In what seemed like minutes took only seconds. All was quiet. The large room was heavy with the scent of cordite. Both Bagramyan and Dmitrov got up, and began to leave their footsteps crunching on shattered glass and plaster. Anastas looked over to Khomenko who was quite dead. He glanced over to the lifeless General who lay like a beached whale, his eyes wide open staring up at the ceiling.
“Anastas! Come on! We have to get out of here now!”, Daniil motioned.
They both ran outside using a side entrance. The air was cold and refreshing and both breathed in deeply. It wouldn’t be long before others came and he didn’t want to be here when they did.
“I have keys to a jeep Anastas. Come on!”, he yelled as Bagramyan looked into a Lada.
“You go Daniil!”
Dmitrov ran over to Bagramyan.
“Anastas we must go together we can get away.”, he said adamantly.
“I’m taking this car. You go on. Go to your family Daniil.”, he replied soothingly.
Dmitrov just stood there looking into his former professor’s eyes. He could see tears forming and suddenly he knew where Prof. Bagramyan was going.
“You can’t Anastas. The city will be wiped off the map, you’ll die!”
“I know………………………………...but you see it’s my fault…………everything.”
“That isn’t true!! It was Golubev who tricked you! He set the fire, he stole the sample…………not you!!”
“But I was a fool to create it. I just wanted to see if it could be done.”, Anastas shrugged.
“Please think! There’s no point Anastas.”

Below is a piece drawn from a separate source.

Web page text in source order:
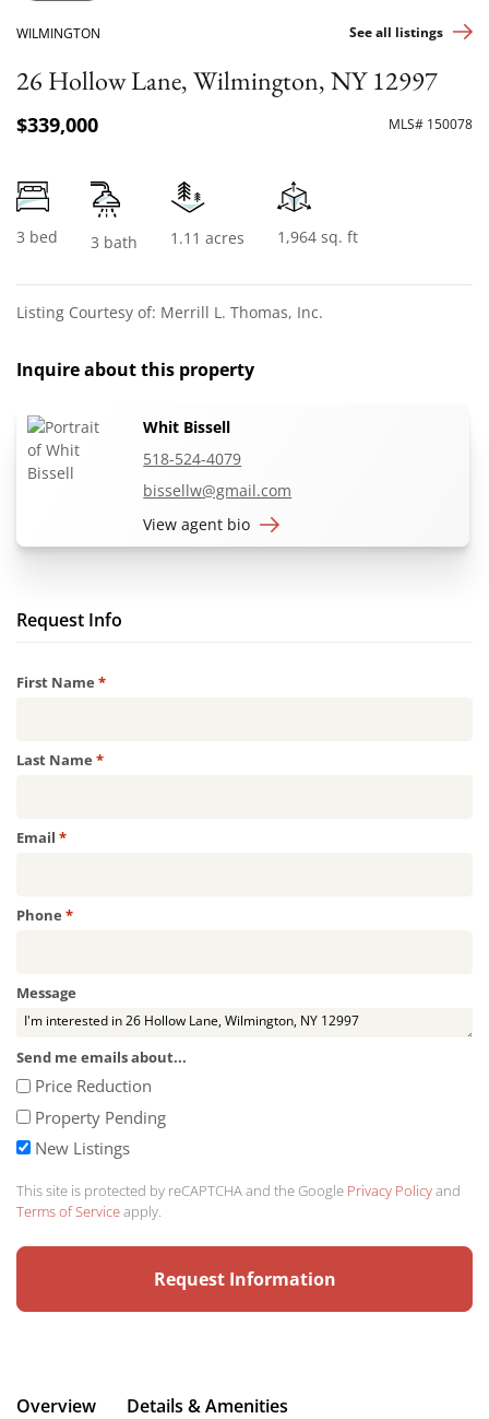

“I can help the people in Omsk like I did in Stalingrad. That’s something. When the bomb comes it will be my punishment. Now go Daniil…….please!”
Professor Dmitrov quickly trotted to an Army jeep and pulled away. Before he set off he saw Anastas Bagramyan get in the blue Lada and drive off east towards Omsk. He watched as the red tail lights couldn’t be seen anymore.
“Goodbye Anastas.”, Daniil said as he drove heading west.